# business-software

## stiwi

weiss jemand, ob es für linux ein guten kostenloses formensoftwarepacket giebt ? oder für einen geringen preis ? es soltle wahrenwirtschaft, kundenverwaltung, lagerverwaltung und buchhaltung (finanzverwaltung) und sowas können. damit währe mir sehr geholfen.

danke

----------

## beejay

Tudo

Erster Punkt bei www.google.de, Suche nach "open source finanzbuchhaltung linux"

 :Confused: 

EDIT: der Link zu Tudo: http://www.bemme.de/index1.php

----------

## daemonb

aaaaaaaaaaaaaaaaaaaaaaaaaah falsche antwort.
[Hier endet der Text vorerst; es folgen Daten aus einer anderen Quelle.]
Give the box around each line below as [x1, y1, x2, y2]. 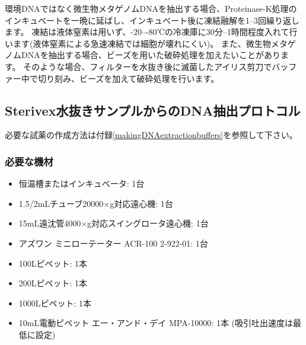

Wir sind ein Forum, denkst du nicht er hat gefragt, weil er es nicht gefunden hat. Es ist nicht jeder der totale internetguru so wie du beejay und wenn du deinen Suchbegriff mal bei google angibst wirst du rausfinden, dass der nicht funktioniert. Ich finde das mal voll mies immer auf google zu verweisen. Eigentlich können das einfach alle Foren so machen, wenn einer eine Frage stellt verlinken wir einfach weiter zu google. Wofür brauchen wir eigentlich noch das Forum??? Es gibt ja google!

Ich habe langsam echt genug von diesen google-linkern. Lasst uns doch einfach mal davon ausgehen, dass er schon bei google gesucht hat und nix gefunden.

Die richtige antwort wäre z.B. ein link gewesen der ihm evtl wirklich weiterhelfen kann oder eine richtige antwort, @beejay evtl kannst du dich ja mal dazu durchringen das forum zu nutzen und gescheit zu antworten oder überfordert dich das?

Zum Thema:

http://www.linux-magazin.de/Artikel/ausgabe/2002/07/fibu/fibu.html

Ist aber glaube ich nicht kostenlos.

Bis denne

DaemonB

----------

## JensZ

lol hast du dir den Screenshot mal angeschat, da nimmt der

durchschnittliche Mäuseschubser direkt reis aus. 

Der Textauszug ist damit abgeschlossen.